Keep every word of the entries and print them exactly; the pictures stay out.

- Stored dataset items:
******************************
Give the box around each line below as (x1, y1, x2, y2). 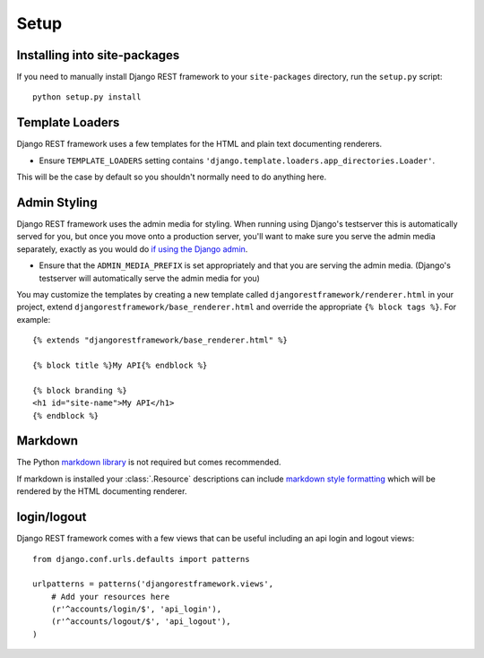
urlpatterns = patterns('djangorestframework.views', (32, 579, 273, 589)
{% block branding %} (32, 385, 127, 395)
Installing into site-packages (16, 48, 180, 63)
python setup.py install (32, 92, 142, 102)
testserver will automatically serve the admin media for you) (39, 273, 260, 283)
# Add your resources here (50, 592, 170, 602)
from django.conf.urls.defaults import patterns (32, 554, 250, 564)
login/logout (16, 509, 87, 524)
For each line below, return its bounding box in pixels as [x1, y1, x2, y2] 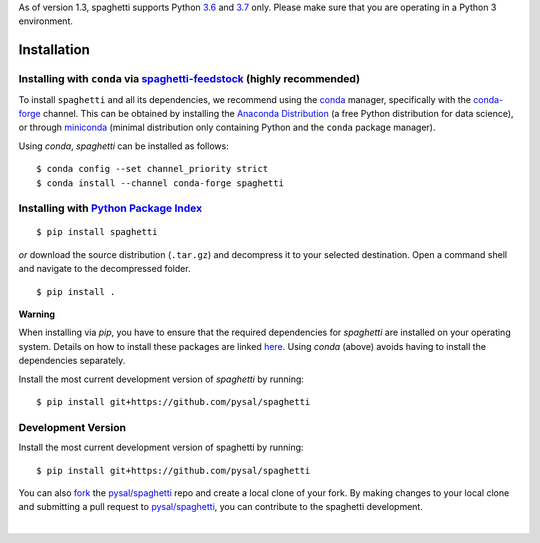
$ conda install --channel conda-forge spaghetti [36, 177, 285, 189]
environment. [18, 15, 74, 27]
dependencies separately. [18, 355, 126, 367]
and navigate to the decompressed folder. [18, 263, 191, 275]
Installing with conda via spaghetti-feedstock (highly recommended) [18, 72, 360, 86]
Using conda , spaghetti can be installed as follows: [18, 140, 229, 152]
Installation [18, 41, 90, 59]
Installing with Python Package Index [18, 201, 203, 215]
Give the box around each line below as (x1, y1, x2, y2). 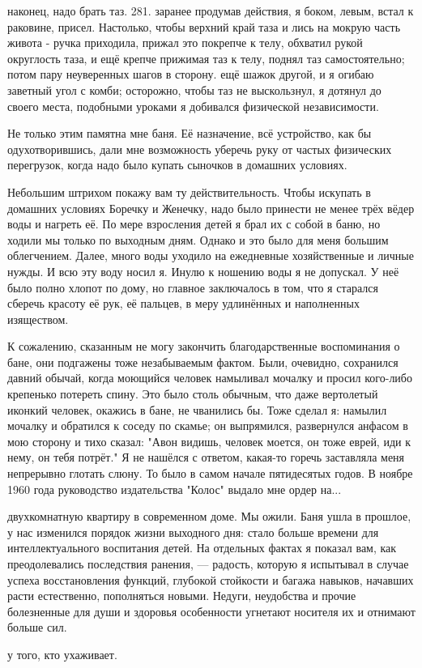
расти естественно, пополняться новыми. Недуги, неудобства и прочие (7, 587, 356, 604)
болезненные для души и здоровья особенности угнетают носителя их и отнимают (7, 602, 416, 619)
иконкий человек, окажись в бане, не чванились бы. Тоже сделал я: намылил (7, 401, 387, 418)
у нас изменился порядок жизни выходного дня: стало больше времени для (7, 523, 379, 540)
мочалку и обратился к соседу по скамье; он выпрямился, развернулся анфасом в (7, 417, 408, 434)
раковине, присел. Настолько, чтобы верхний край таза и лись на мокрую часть (7, 18, 401, 35)
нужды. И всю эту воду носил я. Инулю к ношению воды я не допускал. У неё (7, 262, 399, 279)
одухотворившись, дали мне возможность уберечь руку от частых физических (7, 140, 392, 157)
******************************
- Problem solution:
Give the box around each line below as (x1, y1, x2, y2). 
urlpatterns = patterns('djangorestframework.views', (32, 579, 273, 589)
{% block branding %} (32, 385, 127, 395)
Installing into site-packages (16, 48, 180, 63)
python setup.py install (32, 92, 142, 102)
testserver will automatically serve the admin media for you) (39, 273, 260, 283)
# Add your resources here (50, 592, 170, 602)
from django.conf.urls.defaults import patterns (32, 554, 250, 564)
login/logout (16, 509, 87, 524)
For each line below, return its bounding box in pixels as [x1, y1, x2, y2] 
$ conda install --channel conda-forge spaghetti [36, 177, 285, 189]
environment. [18, 15, 74, 27]
dependencies separately. [18, 355, 126, 367]
and navigate to the decompressed folder. [18, 263, 191, 275]
Installing with conda via spaghetti-feedstock (highly recommended) [18, 72, 360, 86]
Using conda , spaghetti can be installed as follows: [18, 140, 229, 152]
Installation [18, 41, 90, 59]
Installing with Python Package Index [18, 201, 203, 215]
Give the box around each line below as (x1, y1, x2, y2). 
расти естественно, пополняться новыми. Недуги, неудобства и прочие (7, 587, 356, 604)
болезненные для души и здоровья особенности угнетают носителя их и отнимают (7, 602, 416, 619)
иконкий человек, окажись в бане, не чванились бы. Тоже сделал я: намылил (7, 401, 387, 418)
у нас изменился порядок жизни выходного дня: стало больше времени для (7, 523, 379, 540)
мочалку и обратился к соседу по скамье; он выпрямился, развернулся анфасом в (7, 417, 408, 434)
раковине, присел. Настолько, чтобы верхний край таза и лись на мокрую часть (7, 18, 401, 35)
нужды. И всю эту воду носил я. Инулю к ношению воды я не допускал. У неё (7, 262, 399, 279)
одухотворившись, дали мне возможность уберечь руку от частых физических (7, 140, 392, 157)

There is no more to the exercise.